M.Ö. 3.yy.’ın sonlarına doğru, Roma ordusunda teknik olarak ‘ağır piyadeler’ olarak adlandırılabilecek askerlerden oluşan bölüklerden oluşuyordu. Ve bu bölükler genellikle, düşman kuvvetlerine (çoğunlukla dağılmış olanlara) tam bir disiplin ve rotasyonla karşı koyma üzerine kurulu son derece basit savaş taktiklere sahipti.

Hannibal Barca, kendi ordusuna özellikle İspanya ve Afrika’nın ayak takımından topladığı “hafif silah eğitimli” paralı askerleri de alarak bu düzenli ve geçilemez orduya karşı bir plan hazırladı. Mesela, birçok çarpışmada başarılı olan Balear sapancıları ile işbirliği yapılması buna örnek olarak verilebilir (üstelik bu defa üç farklı sapan türü kullanılmıştır). Savaş alanında bu hafif silahlı paralı askerlerin etkinliği o kadar açıktı ki, Roma Ordusu’ndaki okçular onlardan çekiniyorlardı.
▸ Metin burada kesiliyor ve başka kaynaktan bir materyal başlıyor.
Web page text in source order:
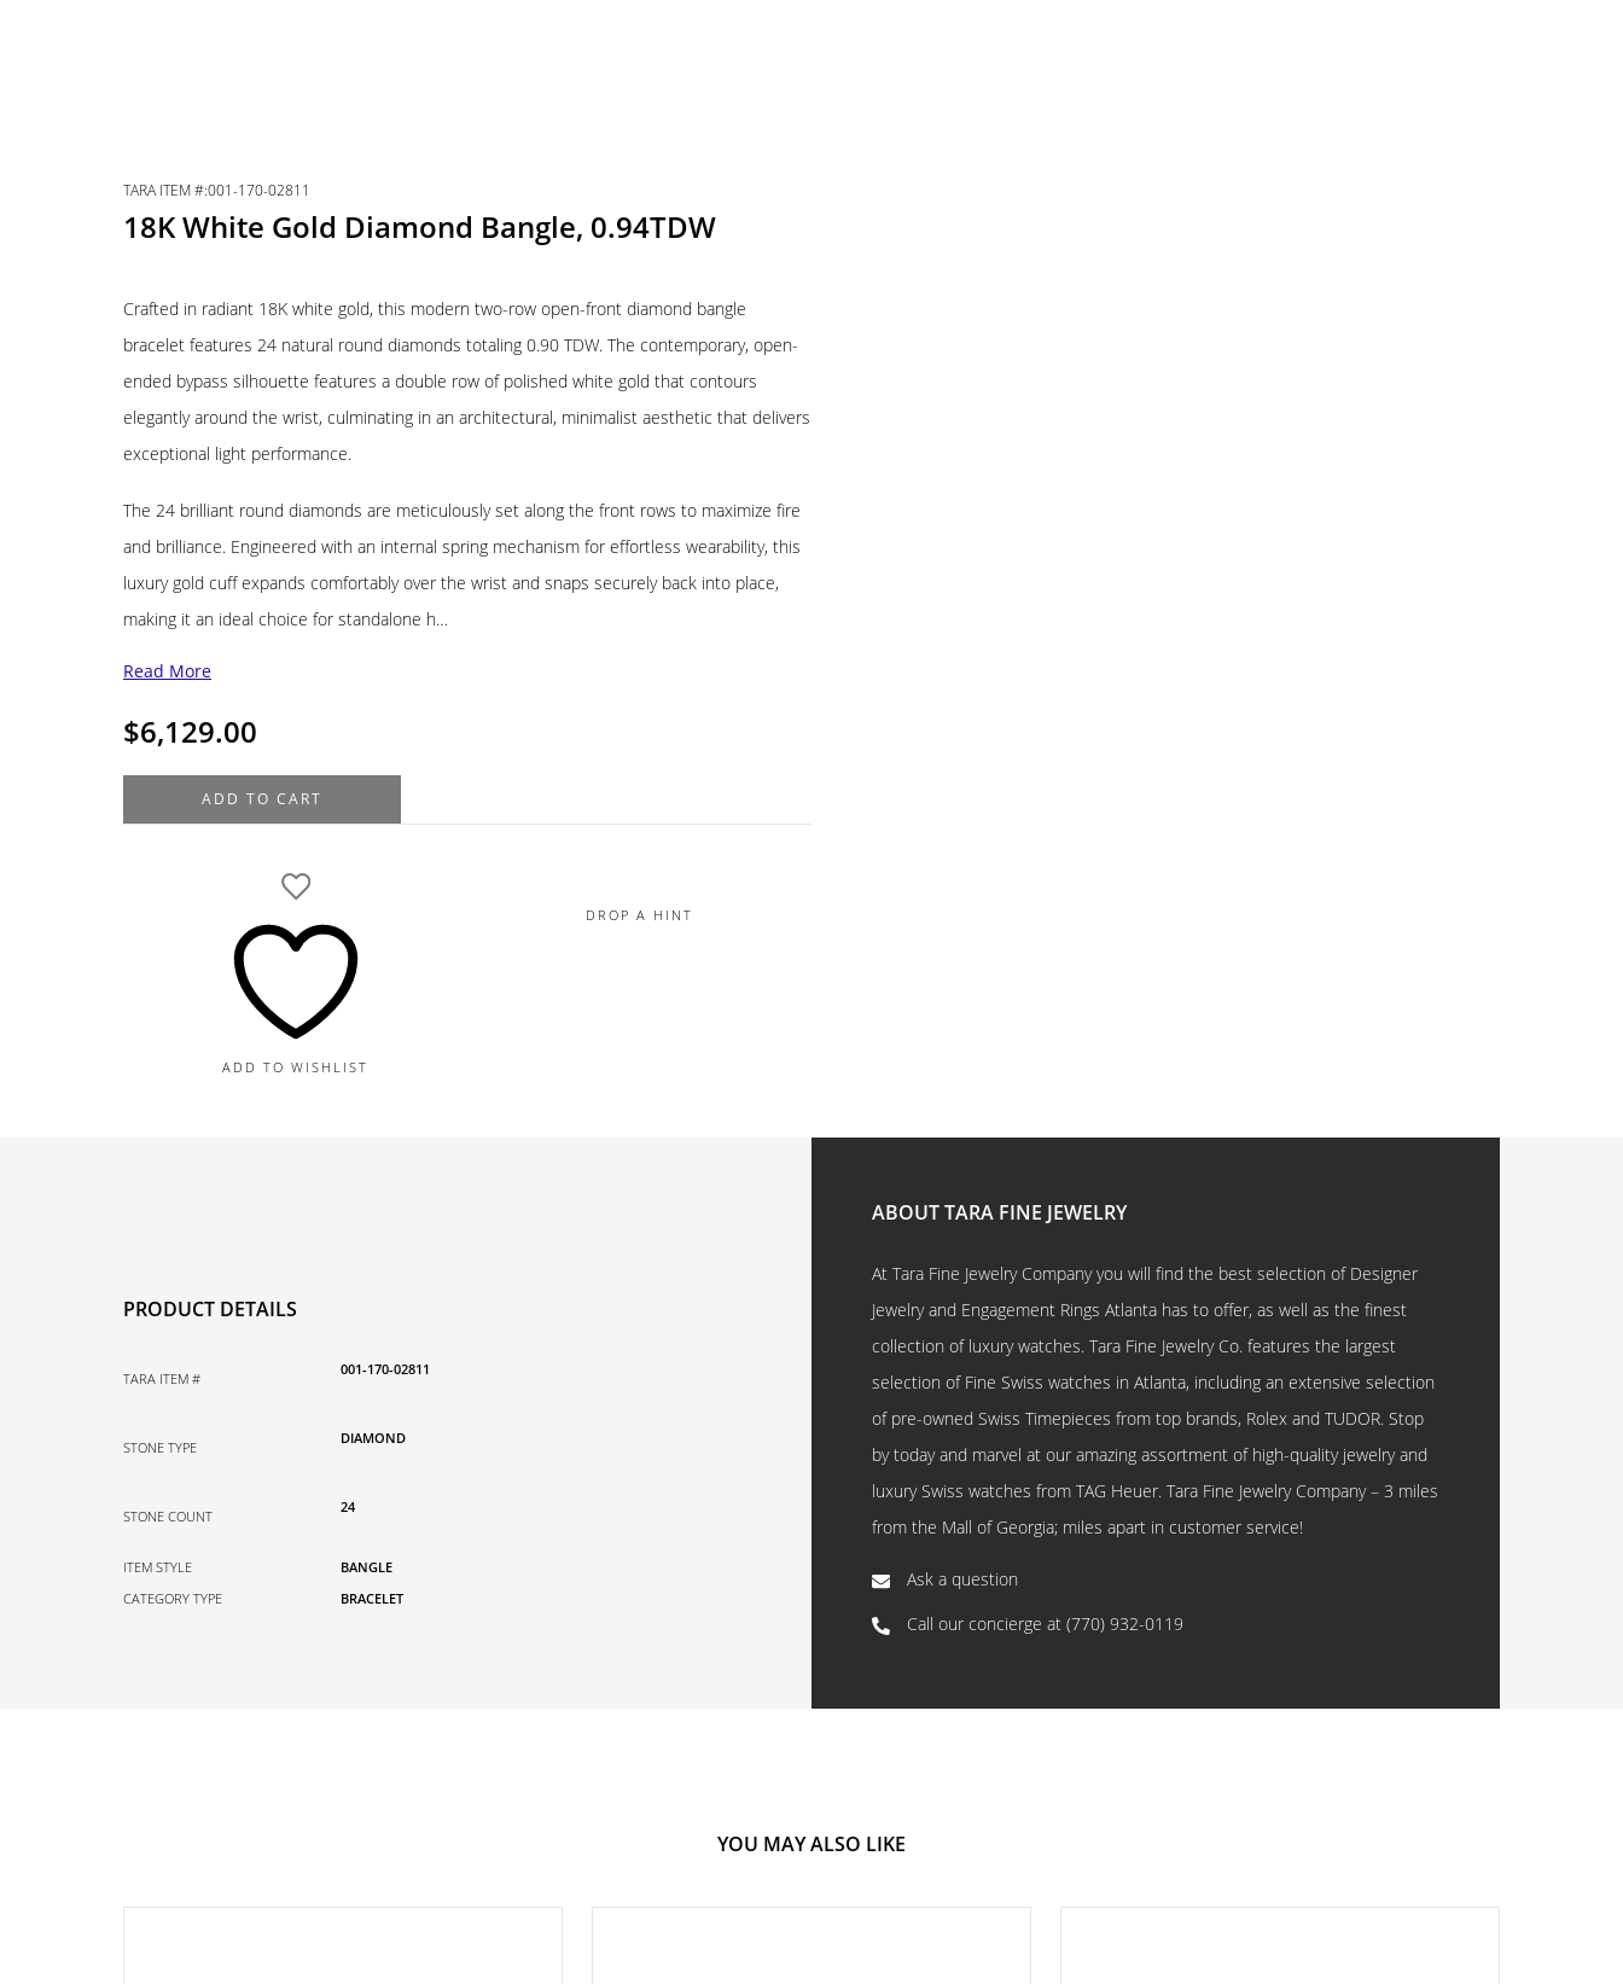
TARA ITEM #:001-170-02811
18K White Gold Diamond Bangle, 0.94TDW
Crafted in radiant 18K white gold, this modern two-row open-front diamond bangle
bracelet features 24 natural round diamonds totaling 0.90 TDW. The contemporary, open-
ended bypass silhouette features a double row of polished white gold that contours
elegantly around the wrist, culminating in an architectural, minimalist aesthetic that delivers
exceptional light performance.
The 24 brilliant round diamonds are meticulously set along the front rows to maximize fire
and brilliance. Engineered with an internal spring mechanism for effortless wearability, this
luxury gold cuff expands comfortably over the wrist and snaps securely back into place,
making it an ideal choice for standalone h…
Read More
$6,129.00
White
ADD TO CART
ADD TO WISHLIST
DROP A HINT
PRODUCT DETAILS
TARA ITEM #
001-170-02811
STONE TYPE
DIAMOND
STONE COUNT
24
ITEM STYLE
BANGLE
CATEGORY TYPE
BRACELET
ABOUT TARA FINE JEWELRY
At Tara Fine Jewelry Company you will find the best selection of Designer
Jewelry and Engagement Rings Atlanta has to offer, as well as the finest
collection of luxury watches. Tara Fine Jewelry Co. features the largest
selection of Fine Swiss watches in Atlanta, including an extensive selection
of pre-owned Swiss Timepieces from top brands, Rolex and TUDOR. Stop
by today and marvel at our amazing assortment of high-quality jewelry and
luxury Swiss watches from TAG Heuer. Tara Fine Jewelry Company – 3 miles
from the Mall of Georgia; miles apart in customer service!
Ask a question
Call our concierge at (770) 932-0119
YOU MAY ALSO LIKE
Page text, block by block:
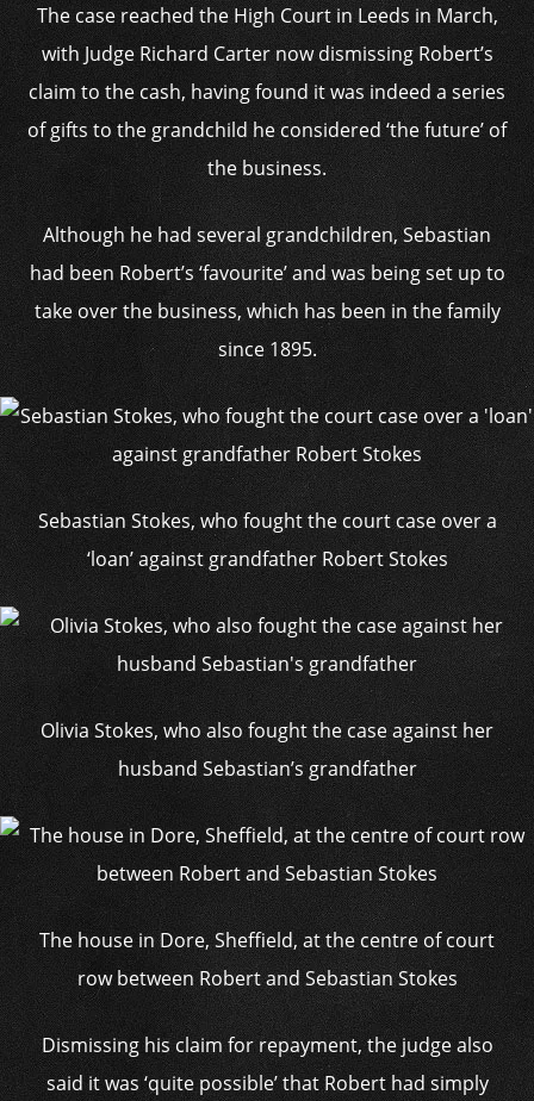
The case reached the High Court in Leeds in March,
with Judge Richard Carter now dismissing Robert’s
claim to the cash, having found it was indeed a series
of gifts to the grandchild he considered ‘the future’ of
the business.
Although he had several grandchildren, Sebastian
had been Robert’s ‘favourite’ and was being set up to
take over the business, which has been in the family
since 1895.
Sebastian Stokes, who fought the court case over a
‘loan’ against grandfather Robert Stokes
Olivia Stokes, who also fought the case against her
husband Sebastian’s grandfather
The house in Dore, Sheffield, at the centre of court
row between Robert and Sebastian Stokes
Dismissing his claim for repayment, the judge also
said it was ‘quite possible’ that Robert had simply
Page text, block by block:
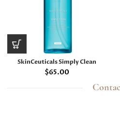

Etkin olmaktan bahsetmek gerekirse; mızraklarından başka bir şeyleri olmayan, atlarının boynunda sadece bir ip ve ellerinde bir sopa (muhtemelen dizgin yoktu) ile atlarını aşırı donanımlı giysileri olan Roma askerlerine karşı gözü pek bir şekilde sürebilen Nümidyalılar gibi çok az sayıda grup vardı. Çoğu durumda (Trebbia Savaşı’nda olduğu gibi), Hannibal Nümidyalılar’ın gece hareket kabiliyeti ve zik-zak manevralarıyla Romalıların dikkatini dağıtma kabiliyetinden yararlandı. Bu tür taktiklerin yanı sıra, psikolojik olarak da; sözel hakaret içeren aşağılamalar gibi çatışma taktikleri de henüz hazırlıklı olmayan Roma askerlerini bile savaşmaya zorlardı.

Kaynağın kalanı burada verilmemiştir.